ABOUT THIS EXERCISE: In the listing below, locate the line with "y1, x2, y2]." and the line with "and the average", then output both and everything between them exactly, minus any pictures.

** Opening DATA TO EXAMINE block **

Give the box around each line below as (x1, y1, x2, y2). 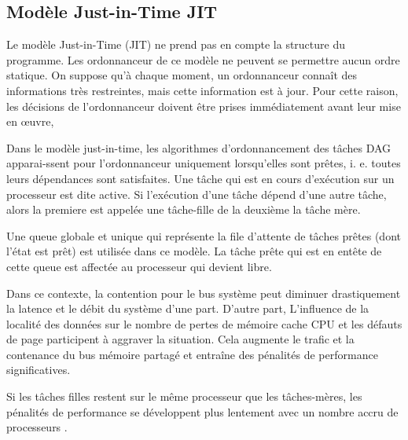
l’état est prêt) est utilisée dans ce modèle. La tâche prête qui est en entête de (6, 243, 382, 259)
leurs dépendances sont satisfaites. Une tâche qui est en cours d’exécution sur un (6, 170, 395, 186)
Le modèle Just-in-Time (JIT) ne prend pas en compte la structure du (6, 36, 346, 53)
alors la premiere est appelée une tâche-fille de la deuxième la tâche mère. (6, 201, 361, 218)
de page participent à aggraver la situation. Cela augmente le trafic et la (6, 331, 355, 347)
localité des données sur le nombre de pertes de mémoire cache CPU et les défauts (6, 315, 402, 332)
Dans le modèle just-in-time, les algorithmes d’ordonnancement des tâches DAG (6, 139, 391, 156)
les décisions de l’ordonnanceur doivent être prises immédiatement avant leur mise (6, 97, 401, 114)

** Closing DATA TO EXAMINE block **
** Opening DATA TO EXAMINE block **

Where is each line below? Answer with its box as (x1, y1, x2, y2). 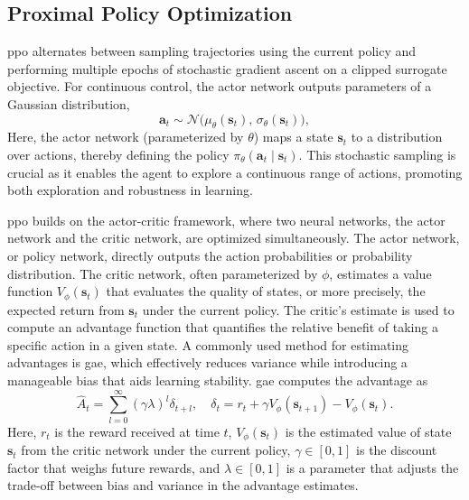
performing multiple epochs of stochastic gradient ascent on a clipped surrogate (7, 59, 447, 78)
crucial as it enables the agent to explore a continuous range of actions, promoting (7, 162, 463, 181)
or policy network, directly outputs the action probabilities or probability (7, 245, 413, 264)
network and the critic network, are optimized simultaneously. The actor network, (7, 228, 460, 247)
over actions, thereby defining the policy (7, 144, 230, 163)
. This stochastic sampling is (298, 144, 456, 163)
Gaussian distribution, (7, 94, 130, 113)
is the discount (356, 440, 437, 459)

** Closing DATA TO EXAMINE block **
** Opening DATA TO EXAMINE block **

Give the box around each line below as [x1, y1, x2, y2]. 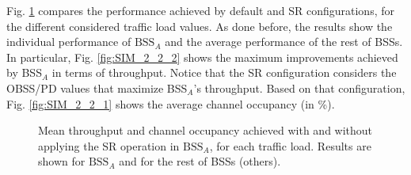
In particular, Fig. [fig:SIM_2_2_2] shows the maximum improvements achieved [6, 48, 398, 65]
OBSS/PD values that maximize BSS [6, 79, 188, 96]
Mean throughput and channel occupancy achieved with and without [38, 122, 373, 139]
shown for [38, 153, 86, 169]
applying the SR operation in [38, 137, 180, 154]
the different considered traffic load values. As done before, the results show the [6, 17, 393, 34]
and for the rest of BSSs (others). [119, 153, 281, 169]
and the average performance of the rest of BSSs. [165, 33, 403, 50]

** Closing DATA TO EXAMINE block **

RESULT OF THIS TASK:
Give the box around each line below as [x1, y1, x2, y2]. 
In particular, Fig. [fig:SIM_2_2_2] shows the maximum improvements achieved [6, 48, 398, 65]
OBSS/PD values that maximize BSS [6, 79, 188, 96]
Mean throughput and channel occupancy achieved with and without [38, 122, 373, 139]
shown for [38, 153, 86, 169]
applying the SR operation in [38, 137, 180, 154]
the different considered traffic load values. As done before, the results show the [6, 17, 393, 34]
and for the rest of BSSs (others). [119, 153, 281, 169]
and the average performance of the rest of BSSs. [165, 33, 403, 50]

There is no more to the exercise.